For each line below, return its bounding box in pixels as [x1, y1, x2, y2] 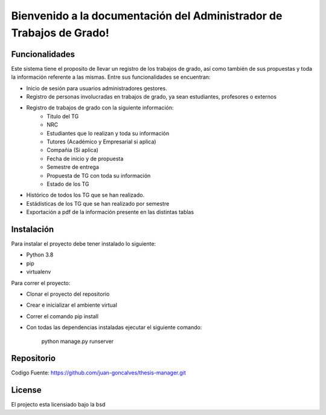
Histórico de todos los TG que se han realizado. [26, 191, 145, 199]
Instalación [11, 224, 54, 234]
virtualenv [26, 268, 51, 275]
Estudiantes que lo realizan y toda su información [46, 129, 170, 137]
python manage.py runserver [41, 338, 114, 345]
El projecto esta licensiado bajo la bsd [11, 401, 106, 408]
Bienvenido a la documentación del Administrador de [11, 9, 283, 22]
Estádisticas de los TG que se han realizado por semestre [26, 200, 170, 207]
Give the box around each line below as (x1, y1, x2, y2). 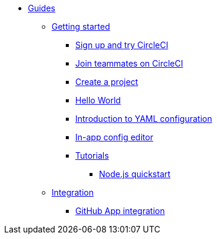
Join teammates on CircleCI (75, 58, 183, 68)
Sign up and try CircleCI (75, 40, 168, 50)
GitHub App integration (75, 206, 165, 216)
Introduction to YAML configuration (75, 114, 212, 124)
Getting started (52, 21, 110, 32)
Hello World (75, 95, 121, 105)
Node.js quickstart (99, 169, 171, 179)
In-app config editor (75, 132, 154, 142)
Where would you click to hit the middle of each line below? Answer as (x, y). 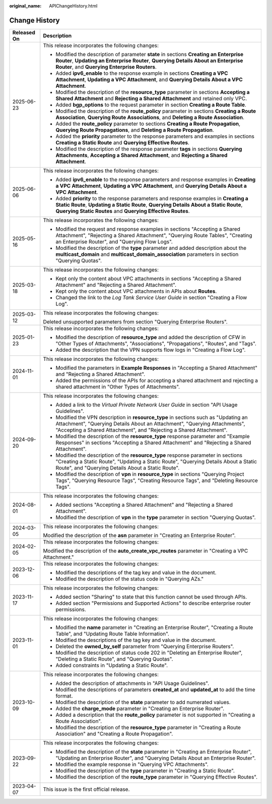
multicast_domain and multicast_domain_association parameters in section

· · · · ·

* _How to complete this task_
What is needed is a verbatim copy of the lines running from the one with "Node.js quickstart (99, 169, 171, 179)" through the last line of the listing above, excluding any pictures.

* _Response for this exercise_
Node.js quickstart (99, 169, 171, 179)
In-app config editor (75, 132, 154, 142)
Where would you click to hit the middle of each line below? Answer as (x, y). 
multicast_domain and multicast_domain_association parameters in section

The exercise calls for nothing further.